Hence, mourning is work. Freud says so. If you don't do the work, you end up melancholy, and that's Sisyphus's job description. The work analogy is folded into a metaphorical field. If the gravedigger digs the grave, the bereaved digs into emotional earth. The pamphlets Heartland Hospice (subset of ManorCare, subset of Carlyle Group) sends me is what happens when grief is not so much work as business. No longer a mystery (spiritual or otherwise), it involves a process. The uninitiated can be directed through the process, in the way that a driver can be told how to get somewhere on the road. (The journey toward healing is like the road to Honolulu.) Go to the light and take a left. Feel guilt and then forgive yourself for being human. Take Kahekili to the Likelike and go right. Take time for grief, because grieving takes time.

Some analogies follow:

Buy shares in my grief.
Take a tax deduction in my grief.
Inherit my grief (it's like the wind!)
Invest in my grief.
It's capital, my grief.
Get a planner for my grief.
Make my grief your ring tone.
My grief needs a college fund.
My grief shall be your nest egg.
Find me a good grief lawyer.
Sue my grief.
My grief reaps dividends (sic).
My grief offers a high rate of interest.
Take out a second mortgage on my grief.
My grief can be high or low risk.
Mutual funds in my grief are a good buy.
My grief is socially responsible.

But we keep as much as take time in our grieving. Janine Oshiro writes:

I kept the time by her going.
I prayed for her return and I prayed for her
return to the dead.

Keeping time is less industrious than taking it. Keeping time is less business than vocation. Keeping time is holding on to it. Keeping time is not reaping it. Keeping time is singing time.

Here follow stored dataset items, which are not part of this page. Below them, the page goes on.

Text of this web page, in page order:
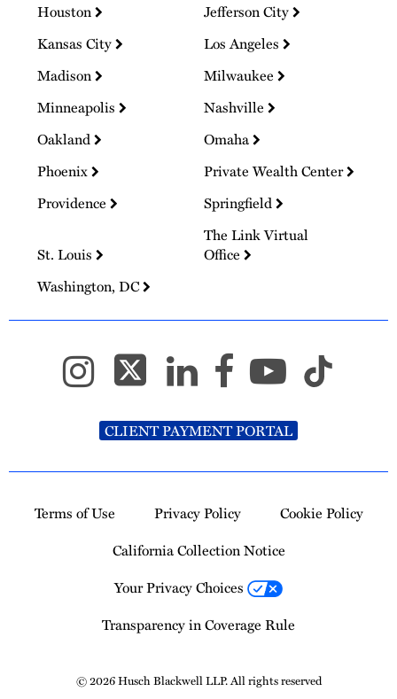
Houston
Jefferson City
Kansas City
Los Angeles
Madison
Milwaukee
Minneapolis
Nashville
Oakland
Omaha
Phoenix
Private Wealth Center
Providence
Springfield
St. Louis
The Link Virtual
Office
Washington, DC
CLIENT PAYMENT PORTAL
Terms of Use Privacy Policy
Cookie Policy
California Collection Notice
Your Privacy Choices
Transparency in Coverage Rule
© 2026 Husch Blackwell LLP. All rights reserved
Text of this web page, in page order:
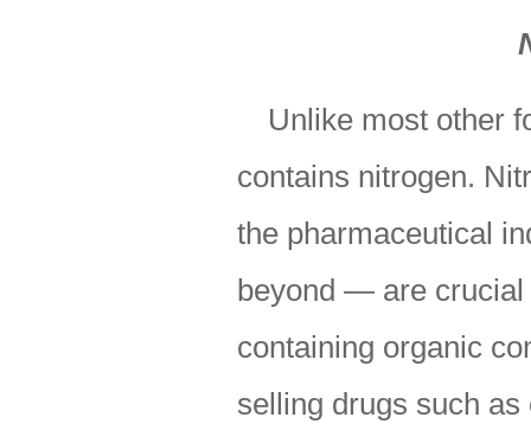
Unlike most other
contains nitrogen.
the pharmaceutical
beyond — are crucial
containing organic
selling drugs such

I want a song not a cash register. I want "give a note" to mean a sound and not a pamphlet.

I'm not sure I like mourning described as work, but at least I'm self-employed. (I feel like I stole that from Charles Bernstein, but I didn't.)

I'm on the same line as before; it's just that the points have shifted.


Post-script. At the end of yesterday's reading, Carolyn Hadfield of Revolution Books got up and told us a story about prisoners at Pelican Bay, where all are kept (different sense of "keeping," more like "taking") in solitary. She told a story about one prisoner's joy. After 20 years during which he had seen only his fellow human beings and the blank walls of his cell, one day he saw a dragonfly. (If this punishment not be unusual, then none is.)

Dragonfly momentary in the sight, wings liquid against the light of a prison library. Fill in the analogy to grief's passage here. As you do, be aware that prisons are big business.